++++ Supplied records ++++

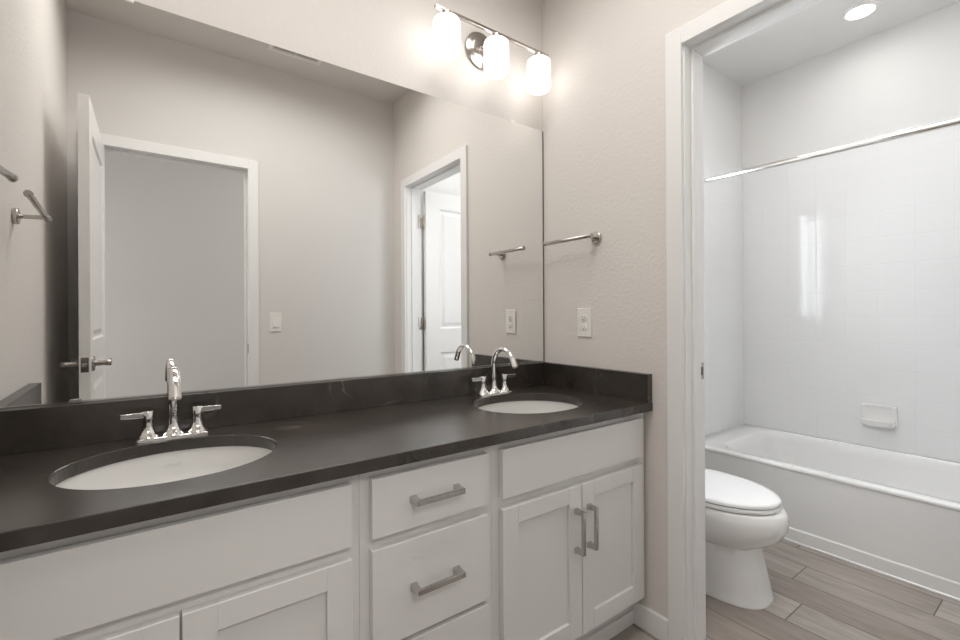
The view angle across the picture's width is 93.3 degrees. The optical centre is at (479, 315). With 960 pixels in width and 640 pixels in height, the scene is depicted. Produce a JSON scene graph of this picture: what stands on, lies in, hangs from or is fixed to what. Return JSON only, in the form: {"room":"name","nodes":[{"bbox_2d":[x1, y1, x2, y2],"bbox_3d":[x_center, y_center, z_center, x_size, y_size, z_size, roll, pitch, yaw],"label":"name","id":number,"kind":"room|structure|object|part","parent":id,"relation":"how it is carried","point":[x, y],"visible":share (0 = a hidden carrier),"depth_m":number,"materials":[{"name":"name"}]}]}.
{"room":"bathroom","nodes":[
{"label":"bathroom","id":0,"kind":"room"},
{"bbox_2d":[134,0,741,168],"bbox_3d":[0.340,-0.281,2.153,4.030,2.850,0.074,0,0,-36],"label":"wall","id":1,"kind":"structure","parent":0,"point":[391,41],"depth_m":1.70,"materials":[{"name":"white paint"}]},
{"bbox_2d":[0,362,543,455],"bbox_3d":[-0.415,0.268,1.546,1.709,0.102,0.029,0,0,-36],"label":"backsplash","id":2,"kind":"structure","parent":1,"relation":"attached to","point":[30,429],"depth_m":1.32,"materials":[{"name":"grey stone"}]},
{"bbox_2d":[0,0,544,409],"bbox_3d":[-0.424,-0.314,1.554,1.768,1.061,0.011,0,0,-36],"label":"wall mirror","id":3,"kind":"object","parent":1,"relation":"attached to","point":[227,209],"visible":1,"depth_m":1.33,"materials":[{"name":"silver mirror"}]},
{"bbox_2d":[433,4,550,94],"bbox_3d":[0.046,-1.053,1.804,0.554,0.218,0.160,0,0,-36],"label":"vanity light","id":4,"kind":"object","parent":1,"relation":"attached to","point":[490,55],"visible":1,"depth_m":1.75,"materials":[{"name":"white glass"}]},
{"bbox_3d":[-0.121,-1.010,1.645,0.098,0.134,0.098,0,0,-36],"label":"lamp shade","id":5,"kind":"part","parent":4,"relation":"part of","materials":[{"name":"white glass"}]},
{"bbox_3d":[0.064,-1.011,1.778,0.098,0.134,0.098,0,0,-36],"label":"lamp shade","id":6,"kind":"part","parent":4,"relation":"part of","materials":[{"name":"white glass"}]},
{"bbox_3d":[0.248,-1.012,1.911,0.098,0.134,0.098,0,0,-36],"label":"lamp shade","id":7,"kind":"part","parent":4,"relation":"part of","materials":[{"name":"white glass"}]},
{"bbox_2d":[703,154,743,435],"bbox_3d":[1.519,-0.125,2.949,0.812,1.795,0.012,0,0,-36],"label":"tile","id":8,"kind":"structure","parent":1,"relation":"attached to","point":[723,199],"depth_m":3.01,"materials":[{"name":"white tile"}]},
{"bbox_2d":[703,117,959,182],"bbox_3d":[1.685,-0.779,2.131,0.060,0.080,1.512,0,0,-36],"label":"shower rod","id":9,"kind":"object","parent":8,"relation":"attached to","point":[953,122],"visible":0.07,"depth_m":2.10,"materials":[{"name":"silver metal"}]},
{"bbox_2d":[542,0,727,618],"bbox_3d":[0.805,-0.284,1.462,0.115,2.850,1.598,0,0,-36],"label":"wall","id":10,"kind":"structure","parent":0,"point":[604,106],"depth_m":1.75,"materials":[{"name":"white paint"}]},
{"bbox_2d":[544,232,601,245],"bbox_3d":[0.381,-0.311,1.889,0.071,0.047,0.261,0,0,-36],"label":"towel bar","id":11,"kind":"object","parent":10,"relation":"attached to","point":[595,237],"visible":1,"depth_m":1.82,"materials":[{"name":"silver metal"}]},
{"bbox_3d":[0.467,-0.311,1.821,0.012,0.047,0.047,0,0,-36],"label":"mounting plate","id":12,"kind":"part","parent":11,"relation":"part of","materials":[{"name":"silver metal"}]},
{"bbox_2d":[577,308,591,336],"bbox_3d":[0.431,0.030,1.876,0.008,0.119,0.074,0,0,-36],"label":"wall outlet","id":13,"kind":"object","parent":10,"relation":"attached to","point":[583,314],"visible":1,"depth_m":1.87,"materials":[{"name":"white plastic"}]},
{"bbox_2d":[580,324,586,330],"bbox_3d":[0.429,0.050,1.875,0.002,0.028,0.034,0,0,-36],"label":"receptacle","id":14,"kind":"object","parent":13,"relation":"attached to","point":[583,327],"depth_m":1.87,"materials":[{"name":"white plastic"}]},
{"bbox_2d":[580,314,586,320],"bbox_3d":[0.429,0.011,1.875,0.002,0.028,0.034,0,0,-36],"label":"receptacle","id":15,"kind":"object","parent":13,"relation":"attached to","point":[583,317],"depth_m":1.87,"materials":[{"name":"white plastic"}]},
{"bbox_2d":[632,601,667,639],"bbox_3d":[0.608,1.100,1.634,0.014,0.084,0.158,0,0,-36],"label":"baseboard","id":16,"kind":"structure","parent":10,"relation":"attached to","point":[646,618],"depth_m":1.62,"materials":[{"name":"white paint"}]},
{"bbox_2d":[665,0,823,639],"bbox_3d":[0.946,0.086,1.269,0.143,2.109,0.833,0,0,-36],"label":"door frame","id":17,"kind":"structure","parent":10,"relation":"attached to","point":[731,21],"depth_m":1.54,"materials":[{"name":"white paint"}]},
{"bbox_3d":[0.772,0.195,1.578,0.030,0.057,0.002,0,0,-36],"label":"strike plate","id":18,"kind":"part","parent":17,"relation":"part of","materials":[{"name":"silver metal"}]},
{"bbox_2d":[610,539,959,639],"bbox_3d":[0.854,1.171,0.751,4.850,0.060,3.100,0,0,-36],"label":"floor","id":19,"kind":"structure","parent":0,"point":[818,595],"depth_m":1.75,"materials":[{"name":"brown wood"}]},
{"bbox_2d":[0,475,359,639],"bbox_3d":[-0.689,0.750,1.006,0.694,0.798,0.577,0,0,-36],"label":"base cabinet","id":20,"kind":"object","parent":19,"relation":"on","point":[283,565],"visible":0.87,"depth_m":0.83,"materials":[{"name":"white paint"}]},
{"bbox_3d":[-0.669,0.774,0.721,0.320,0.475,0.020,0,0,-36],"label":"door","id":21,"kind":"part","parent":20,"relation":"part of","materials":[{"name":"white paint"}]},
{"bbox_3d":[-0.410,0.773,0.908,0.312,0.475,0.020,0,0,-36],"label":"door","id":22,"kind":"part","parent":20,"relation":"part of","materials":[{"name":"white paint"}]},
{"bbox_2d":[0,362,652,551],"bbox_3d":[-0.266,0.282,1.328,1.780,0.132,0.558,0,0,-36],"label":"countertop","id":23,"kind":"structure","parent":20,"relation":"on","point":[323,431],"depth_m":1.17,"materials":[{"name":"grey stone"}]},
{"bbox_2d":[56,446,271,489],"bbox_3d":[-0.685,0.425,1.021,0.479,0.149,0.409,0,0,-36],"label":"undermount sink","id":24,"kind":"object","parent":23,"relation":"in","point":[172,466],"visible":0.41,"depth_m":1.15,"materials":[{"name":"white ceramic"}]},
{"bbox_2d":[120,366,220,443],"bbox_3d":[-0.771,0.224,1.141,0.218,0.193,0.167,0,0,-36],"label":"faucet","id":25,"kind":"object","parent":23,"relation":"on","point":[148,434],"visible":1,"depth_m":1.16,"materials":[{"name":"silver metal"}]},
{"bbox_3d":[-0.873,0.254,1.140,0.052,0.013,0.017,0,0,-36],"label":"lever","id":26,"kind":"part","parent":25,"relation":"part of","materials":[{"name":"silver metal"}]},
{"bbox_3d":[-0.848,0.278,1.157,0.047,0.068,0.047,0,0,-36],"label":"handle","id":27,"kind":"part","parent":25,"relation":"part of","materials":[{"name":"silver metal"}]},
{"bbox_3d":[-0.805,0.316,1.189,0.157,0.010,0.049,0,0,-36],"label":"deck plate","id":28,"kind":"part","parent":25,"relation":"part of","materials":[{"name":"silver metal"}]},
{"bbox_3d":[-0.772,0.220,1.143,0.050,0.184,0.164,0,0,-36],"label":"spout","id":29,"kind":"part","parent":25,"relation":"part of","materials":[{"name":"silver metal"}]},
{"bbox_3d":[-0.761,0.278,1.220,0.047,0.068,0.047,0,0,-36],"label":"handle","id":30,"kind":"part","parent":25,"relation":"part of","materials":[{"name":"silver metal"}]},
{"bbox_3d":[-0.737,0.253,1.237,0.052,0.013,0.017,0,0,-36],"label":"lever","id":31,"kind":"part","parent":25,"relation":"part of","materials":[{"name":"silver metal"}]},
{"bbox_2d":[470,347,517,396],"bbox_3d":[0.089,0.219,1.762,0.218,0.193,0.167,0,0,-36],"label":"faucet","id":32,"kind":"object","parent":23,"relation":"on","point":[493,390],"visible":1,"depth_m":1.79,"materials":[{"name":"silver metal"}]},
{"bbox_3d":[-0.012,0.249,1.760,0.052,0.013,0.017,0,0,-36],"label":"lever","id":33,"kind":"part","parent":32,"relation":"part of","materials":[{"name":"silver metal"}]},
{"bbox_3d":[0.012,0.274,1.778,0.047,0.068,0.047,0,0,-36],"label":"handle","id":34,"kind":"part","parent":32,"relation":"part of","materials":[{"name":"silver metal"}]},
{"bbox_3d":[0.056,0.311,1.809,0.157,0.010,0.049,0,0,-36],"label":"deck plate","id":35,"kind":"part","parent":32,"relation":"part of","materials":[{"name":"silver metal"}]},
{"bbox_3d":[0.088,0.215,1.763,0.050,0.184,0.164,0,0,-36],"label":"spout","id":36,"kind":"part","parent":32,"relation":"part of","materials":[{"name":"silver metal"}]},
{"bbox_3d":[0.099,0.273,1.840,0.047,0.068,0.047,0,0,-36],"label":"handle","id":37,"kind":"part","parent":32,"relation":"part of","materials":[{"name":"silver metal"}]},
{"bbox_3d":[0.123,0.248,1.858,0.052,0.013,0.017,0,0,-36],"label":"lever","id":38,"kind":"part","parent":32,"relation":"part of","materials":[{"name":"silver metal"}]},
{"bbox_2d":[479,400,578,413],"bbox_3d":[0.177,0.421,1.642,0.479,0.149,0.409,0,0,-36],"label":"undermount sink","id":39,"kind":"object","parent":23,"relation":"in","point":[530,406],"visible":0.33,"depth_m":1.82,"materials":[{"name":"white ceramic"}]},
{"bbox_2d":[359,446,491,639],"bbox_3d":[-0.255,0.748,1.319,0.373,0.798,0.577,0,0,-36],"label":"base cabinet","id":40,"kind":"object","parent":19,"relation":"on","point":[425,526],"visible":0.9,"depth_m":1.10,"materials":[{"name":"white paint"}]},
{"bbox_3d":[-0.116,0.438,1.121,0.327,0.136,0.020,0,0,-36],"label":"drawer","id":41,"kind":"part","parent":40,"relation":"part of","materials":[{"name":"white paint"}]},
{"bbox_3d":[-0.114,0.645,1.121,0.327,0.227,0.020,0,0,-36],"label":"drawer","id":42,"kind":"part","parent":40,"relation":"part of","materials":[{"name":"white paint"}]},
{"bbox_3d":[-0.100,0.436,1.098,0.138,0.017,0.036,0,0,-36],"label":"handle","id":43,"kind":"part","parent":40,"relation":"part of","materials":[{"name":"grey metal"}]},
{"bbox_3d":[-0.099,0.644,1.098,0.138,0.017,0.036,0,0,-36],"label":"handle","id":44,"kind":"part","parent":40,"relation":"part of","materials":[{"name":"grey metal"}]},
{"bbox_3d":[-0.113,0.890,1.121,0.327,0.238,0.020,0,0,-36],"label":"drawer","id":45,"kind":"part","parent":40,"relation":"part of","materials":[{"name":"white paint"}]},
{"bbox_2d":[491,413,644,639],"bbox_3d":[0.179,0.745,1.632,0.696,0.798,0.577,0,0,-36],"label":"base cabinet","id":46,"kind":"object","parent":19,"relation":"on","point":[567,506],"visible":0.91,"depth_m":1.39,"materials":[{"name":"white paint"}]},
{"bbox_3d":[0.187,0.770,1.338,0.316,0.475,0.020,0,0,-36],"label":"door","id":47,"kind":"part","parent":46,"relation":"part of","materials":[{"name":"white paint"}]},
{"bbox_3d":[0.314,0.436,1.431,0.635,0.136,0.020,0,0,-36],"label":"false drawer","id":48,"kind":"part","parent":46,"relation":"part of","materials":[{"name":"white paint"}]},
{"bbox_3d":[0.308,0.668,1.392,0.017,0.138,0.036,0,0,-36],"label":"handle","id":49,"kind":"part","parent":46,"relation":"part of","materials":[{"name":"grey metal"}]},
{"bbox_3d":[0.355,0.667,1.426,0.017,0.138,0.036,0,0,-36],"label":"handle","id":50,"kind":"part","parent":46,"relation":"part of","materials":[{"name":"grey metal"}]},
{"bbox_3d":[0.446,0.768,1.525,0.316,0.475,0.020,0,0,-36],"label":"door","id":51,"kind":"part","parent":46,"relation":"part of","materials":[{"name":"white paint"}]},
{"bbox_2d":[705,468,788,609],"bbox_3d":[0.950,0.772,2.043,0.444,0.737,0.767,0,0,-36],"label":"toilet","id":52,"kind":"object","parent":19,"relation":"on","point":[743,517],"visible":0.31,"depth_m":1.78,"materials":[{"name":"white ceramic"}]},
{"bbox_3d":[1.020,0.757,1.945,0.370,0.016,0.475,0,0,-36],"label":"seat","id":53,"kind":"part","parent":52,"relation":"part of","materials":[{"name":"white plastic"}]},
{"bbox_3d":[1.020,0.734,1.946,0.370,0.024,0.475,0,0,-36],"label":"lid","id":54,"kind":"part","parent":52,"relation":"part of","materials":[{"name":"white plastic"}]},
{"bbox_2d":[705,424,959,600],"bbox_3d":[1.986,0.947,2.341,0.772,0.375,1.508,0,0,-36],"label":"bathtub","id":55,"kind":"object","parent":19,"relation":"on","point":[894,514],"visible":0.75,"depth_m":2.19,"materials":[{"name":"white ceramic"}]},
{"bbox_2d":[703,0,959,85],"bbox_3d":[1.650,-1.629,2.076,1.985,0.030,1.600,0,0,-36],"label":"ceiling","id":56,"kind":"structure","parent":0,"point":[819,29],"depth_m":2.62,"materials":[{"name":"white paint"}]},
{"bbox_2d":[841,1,879,20],"bbox_3d":[2.020,-1.611,2.407,0.157,0.008,0.157,0,0,-36],"label":"recessed light","id":57,"kind":"object","parent":56,"relation":"in","point":[862,10],"visible":1,"depth_m":2.40,"materials":[{"name":"white plastic"}]},
{"bbox_2d":[741,1,959,168],"bbox_3d":[2.390,-0.293,2.605,0.176,2.850,1.598,0,0,-36],"label":"wall","id":58,"kind":"structure","parent":0,"point":[905,75],"depth_m":2.67,"materials":[{"name":"white paint"}]},
{"bbox_2d":[743,115,959,461],"bbox_3d":[2.296,-0.130,2.576,0.012,1.795,1.525,0,0,-36],"label":"tile","id":59,"kind":"structure","parent":58,"relation":"attached to","point":[851,258],"depth_m":2.66,"materials":[{"name":"white tile"}]},
{"bbox_2d":[860,403,897,428],"bbox_3d":[2.256,0.572,2.571,0.064,0.122,0.158,0,0,-36],"label":"soap dish","id":60,"kind":"object","parent":59,"relation":"attached to","point":[875,415],"visible":1,"depth_m":2.57,"materials":[{"name":"white"}]},
{"bbox_2d":[860,417,895,428],"bbox_3d":[2.253,0.614,2.569,0.054,0.038,0.152,0,0,-36],"label":"tray","id":61,"kind":"object","parent":60,"relation":"on","point":[882,422],"depth_m":2.56,"materials":[{"name":"white"}]},
{"bbox_3d":[-0.751,-0.276,0.340,0.178,2.850,1.598,0,0,-36],"label":"wall","id":62,"kind":"structure","parent":0,"visible":0},
{"bbox_2d":[0,165,17,181],"bbox_3d":[-0.985,-0.290,0.877,0.082,0.051,0.284,0,0,-36],"label":"towel bar","id":63,"kind":"object","parent":62,"relation":"attached to","point":[8,175],"visible":1,"depth_m":0.96,"materials":[{"name":"silver metal"}]}
]}

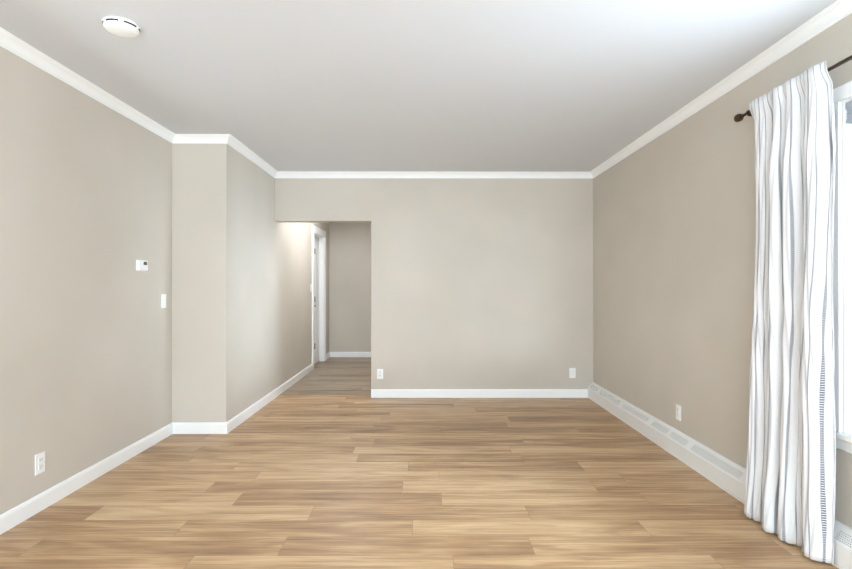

++++

# Your assignment
Report each line in the preceding entries that holds the string "light".

# Result for this exercise
{"bbox_2d":[433,4,550,94],"bbox_3d":[0.046,-1.053,1.804,0.554,0.218,0.160,0,0,-36],"label":"vanity light","id":4,"kind":"object","parent":1,"relation":"attached to","point":[490,55],"visible":1,"depth_m":1.75,"materials":[{"name":"white glass"}]},
{"bbox_2d":[841,1,879,20],"bbox_3d":[2.020,-1.611,2.407,0.157,0.008,0.157,0,0,-36],"label":"recessed light","id":57,"kind":"object","parent":56,"relation":"in","point":[862,10],"visible":1,"depth_m":2.40,"materials":[{"name":"white plastic"}]},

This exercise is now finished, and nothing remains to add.